==== THE DATA ====

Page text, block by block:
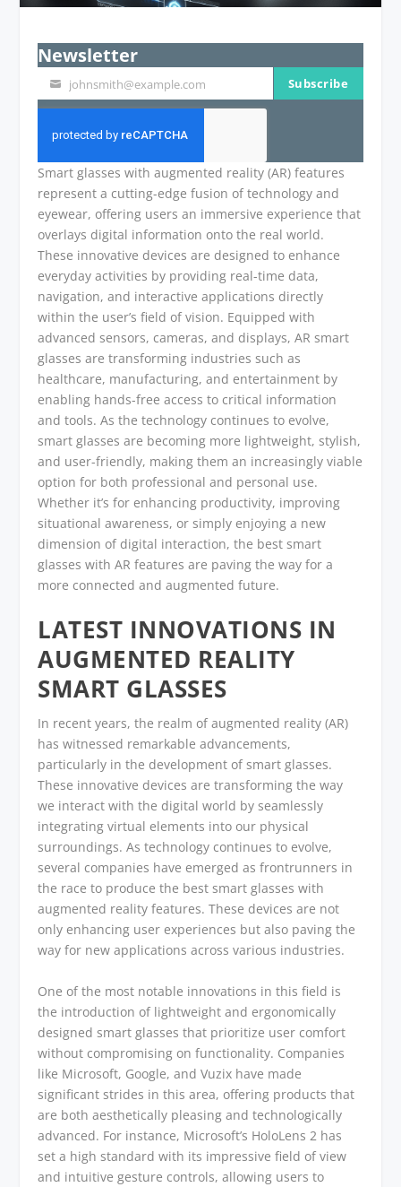
Newsletter
Your
email
johnsmith@example.com Subscribe
Smart glasses with augmented reality (AR) features
represent a cutting-edge fusion of technology and
eyewear, offering users an immersive experience that
overlays digital information onto the real world.
These innovative devices are designed to enhance
everyday activities by providing real-time data,
navigation, and interactive applications directly
within the user’s field of vision. Equipped with
advanced sensors, cameras, and displays, AR smart
glasses are transforming industries such as
healthcare, manufacturing, and entertainment by
enabling hands-free access to critical information
and tools. As the technology continues to evolve,
smart glasses are becoming more lightweight, stylish,
and user-friendly, making them an increasingly viable
option for both professional and personal use.
Whether it’s for enhancing productivity, improving
situational awareness, or simply enjoying a new
dimension of digital interaction, the best smart
glasses with AR features are paving the way for a
more connected and augmented future.
LATEST INNOVATIONS IN
AUGMENTED REALITY
SMART GLASSES
In recent years, the realm of augmented reality (AR)
has witnessed remarkable advancements,
particularly in the development of smart glasses.
These innovative devices are transforming the way
we interact with the digital world by seamlessly
integrating virtual elements into our physical
surroundings. As technology continues to evolve,
several companies have emerged as frontrunners in
the race to produce the best smart glasses with
augmented reality features. These devices are not
only enhancing user experiences but also paving the
way for new applications across various industries.
One of the most notable innovations in this field is
the introduction of lightweight and ergonomically
designed smart glasses that prioritize user comfort
without compromising on functionality. Companies
like Microsoft, Google, and Vuzix have made
significant strides in this area, offering products that
are both aesthetically pleasing and technologically
advanced. For instance, Microsoft’s HoloLens 2 has
set a high standard with its impressive field of view
and intuitive gesture controls, allowing users to
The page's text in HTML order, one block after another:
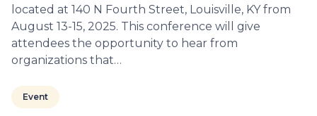
located at 140 N Fourth Street, Louisville, KY from
August 13-15, 2025. This conference will give
attendees the opportunity to hear from
organizations that…
Event
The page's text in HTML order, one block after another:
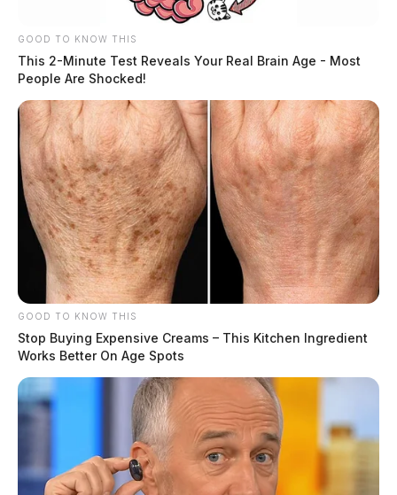
GOOD TO KNOW THIS
This 2-Minute Test Reveals Your Real Brain Age - Most
People Are Shocked!
GOOD TO KNOW THIS
Stop Buying Expensive Creams – This Kitchen Ingredient
Works Better On Age Spots
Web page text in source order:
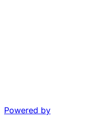
Powered by
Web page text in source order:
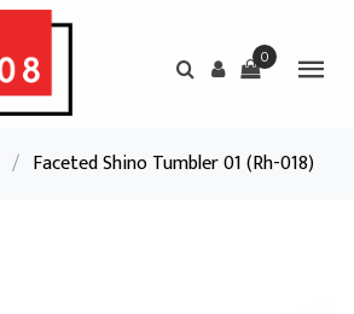
0
/ Faceted Shino Tumbler 01 (Rh-018)
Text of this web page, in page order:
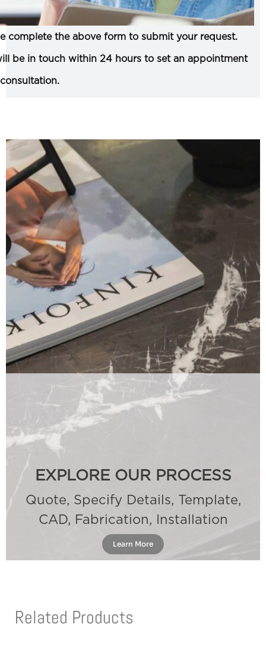
complete the above form to submit your request.
be in touch within 24 hours to set an appointment
EXPLORE OUR PROCESS
Quote, Specify Details, Template,
CAD, Fabrication, Installation
Learn More
Related Products
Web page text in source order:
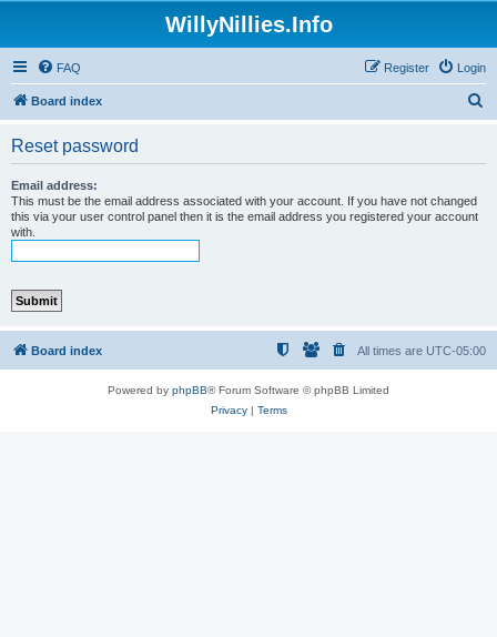
WillyNillies.Info
FAQ Login
Register
Board index
Reset password
Email address:
This must be the email address associated with your account. If you have not changed
this via your user control panel then it is the email address you registered your account
with.
Board index All times are UTC-05:00
Powered by phpBB® Forum Software © phpBB Limited
Privacy| Terms
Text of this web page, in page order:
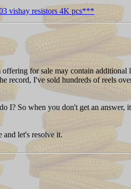
vishay resistors 4K pcs***
for sale may contain
record, I've sold hundreds of reels
I? So when you don't get an answer,
and let's resolve it.
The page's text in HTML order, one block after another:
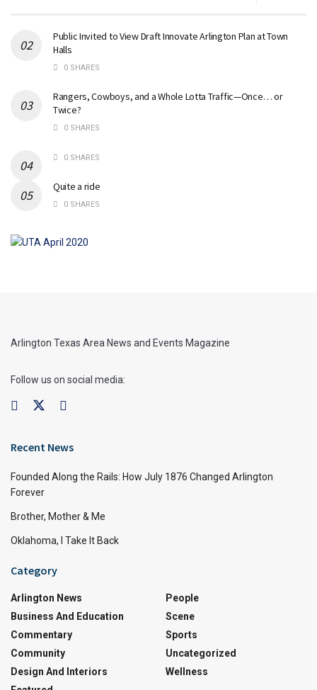
Public Invited to View Draft Innovate Arlington Plan at Town
Halls
0 SHARES
Rangers, Cowboys, and a Whole Lotta Traffic—Once… or
Twice?
0 SHARES
0 SHARES
Quite a ride
0 SHARES
Arlington Texas Area News and Events Magazine
Follow us on social media:
Recent News
Founded Along the Rails: How July 1876 Changed Arlington
Forever
Brother, Mother & Me
Oklahoma, I Take It Back
Category
Arlington News
Business And Education
Commentary
Community
Design And Interiors
People
Scene
Sports
Uncategorized
Wellness
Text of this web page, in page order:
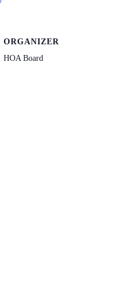
ORGANIZER
HOA Board
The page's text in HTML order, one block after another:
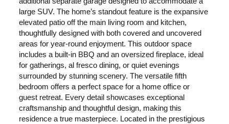
large SUV. The home’s standout feature is the expansive
elevated patio off the main living room and kitchen,
thoughtfully designed with both covered and uncovered
areas for year-round enjoyment. This outdoor space
includes a built-in BBQ and an oversized fireplace, ideal
for gatherings, al fresco dining, or quiet evenings
surrounded by stunning scenery. The versatile fifth
bedroom offers a perfect space for a home office or
guest retreat. Every detail showcases exceptional
craftsmanship and thoughtful design, making this
residence a true masterpiece. Located in the prestigious
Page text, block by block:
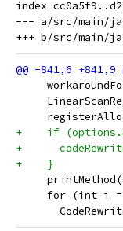
index
--- a/src/main/
+    if
+
+    }
for (int i
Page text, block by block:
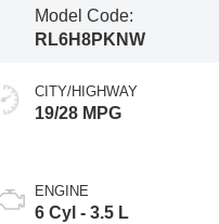
Model Code:
RL6H8PKNW
CITY/HIGHWAY
19/28 MPG
ENGINE
6 Cyl - 3.5 L
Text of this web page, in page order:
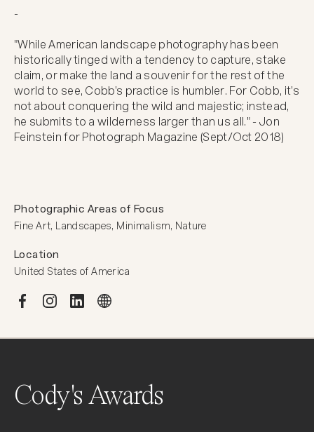
Photographic Areas of Focus
Fine Art, Landscapes, Minimalism, Nature
Location
United States of America
-
"While American landscape photography has been
historically tinged with a tendency to capture, stake
claim, or make the land a souvenir for the rest of the
world to see, Cobb’s practice is humbler. For Cobb, it’s
not about conquering the wild and majestic; instead,
he submits to a wilderness larger than us all." - Jon
Feinstein for Photograph Magazine (Sept/Oct 2018)﻿
Cody's Awards

====

▶ [PROBLEM DETAILS]: Reproduce the listing above exactly, without a single picture.

▶ [EXPECTED ANSWER]:
Page text, block by block:
Newsletter
Your
email
johnsmith@example.com Subscribe
Smart glasses with augmented reality (AR) features
represent a cutting-edge fusion of technology and
eyewear, offering users an immersive experience that
overlays digital information onto the real world.
These innovative devices are designed to enhance
everyday activities by providing real-time data,
navigation, and interactive applications directly
within the user’s field of vision. Equipped with
advanced sensors, cameras, and displays, AR smart
glasses are transforming industries such as
healthcare, manufacturing, and entertainment by
enabling hands-free access to critical information
and tools. As the technology continues to evolve,
smart glasses are becoming more lightweight, stylish,
and user-friendly, making them an increasingly viable
option for both professional and personal use.
Whether it’s for enhancing productivity, improving
situational awareness, or simply enjoying a new
dimension of digital interaction, the best smart
glasses with AR features are paving the way for a
more connected and augmented future.
LATEST INNOVATIONS IN
AUGMENTED REALITY
SMART GLASSES
In recent years, the realm of augmented reality (AR)
has witnessed remarkable advancements,
particularly in the development of smart glasses.
These innovative devices are transforming the way
we interact with the digital world by seamlessly
integrating virtual elements into our physical
surroundings. As technology continues to evolve,
several companies have emerged as frontrunners in
the race to produce the best smart glasses with
augmented reality features. These devices are not
only enhancing user experiences but also paving the
way for new applications across various industries.
One of the most notable innovations in this field is
the introduction of lightweight and ergonomically
designed smart glasses that prioritize user comfort
without compromising on functionality. Companies
like Microsoft, Google, and Vuzix have made
significant strides in this area, offering products that
are both aesthetically pleasing and technologically
advanced. For instance, Microsoft’s HoloLens 2 has
set a high standard with its impressive field of view
and intuitive gesture controls, allowing users to
The page's text in HTML order, one block after another:
located at 140 N Fourth Street, Louisville, KY from
August 13-15, 2025. This conference will give
attendees the opportunity to hear from
organizations that…
Event
The page's text in HTML order, one block after another:
GOOD TO KNOW THIS
This 2-Minute Test Reveals Your Real Brain Age - Most
People Are Shocked!
GOOD TO KNOW THIS
Stop Buying Expensive Creams – This Kitchen Ingredient
Works Better On Age Spots
Web page text in source order:
Powered by
Web page text in source order:
0
/ Faceted Shino Tumbler 01 (Rh-018)
Text of this web page, in page order:
complete the above form to submit your request.
be in touch within 24 hours to set an appointment
EXPLORE OUR PROCESS
Quote, Specify Details, Template,
CAD, Fabrication, Installation
Learn More
Related Products
Web page text in source order:
WillyNillies.Info
FAQ Login
Register
Board index
Reset password
Email address:
This must be the email address associated with your account. If you have not changed
this via your user control panel then it is the email address you registered your account
with.
Board index All times are UTC-05:00
Powered by phpBB® Forum Software © phpBB Limited
Privacy| Terms
Text of this web page, in page order:
vishay resistors 4K pcs***
for sale may contain
record, I've sold hundreds of reels
I? So when you don't get an answer,
and let's resolve it.
The page's text in HTML order, one block after another:
Public Invited to View Draft Innovate Arlington Plan at Town
Halls
0 SHARES
Rangers, Cowboys, and a Whole Lotta Traffic—Once… or
Twice?
0 SHARES
0 SHARES
Quite a ride
0 SHARES
Arlington Texas Area News and Events Magazine
Follow us on social media:
Recent News
Founded Along the Rails: How July 1876 Changed Arlington
Forever
Brother, Mother & Me
Oklahoma, I Take It Back
Category
Arlington News
Business And Education
Commentary
Community
Design And Interiors
People
Scene
Sports
Uncategorized
Wellness
Text of this web page, in page order:
ORGANIZER
HOA Board
The page's text in HTML order, one block after another:
large SUV. The home’s standout feature is the expansive
elevated patio off the main living room and kitchen,
thoughtfully designed with both covered and uncovered
areas for year-round enjoyment. This outdoor space
includes a built-in BBQ and an oversized fireplace, ideal
for gatherings, al fresco dining, or quiet evenings
surrounded by stunning scenery. The versatile fifth
bedroom offers a perfect space for a home office or
guest retreat. Every detail showcases exceptional
craftsmanship and thoughtful design, making this
residence a true masterpiece. Located in the prestigious
Page text, block by block:
index
--- a/src/main/
+    if
+
+    }
for (int i
Page text, block by block:
Model Code:
RL6H8PKNW
CITY/HIGHWAY
19/28 MPG
ENGINE
6 Cyl - 3.5 L
Text of this web page, in page order:
Photographic Areas of Focus
Fine Art, Landscapes, Minimalism, Nature
Location
United States of America
-
"While American landscape photography has been
historically tinged with a tendency to capture, stake
claim, or make the land a souvenir for the rest of the
world to see, Cobb’s practice is humbler. For Cobb, it’s
not about conquering the wild and majestic; instead,
he submits to a wilderness larger than us all." - Jon
Feinstein for Photograph Magazine (Sept/Oct 2018)﻿
Cody's Awards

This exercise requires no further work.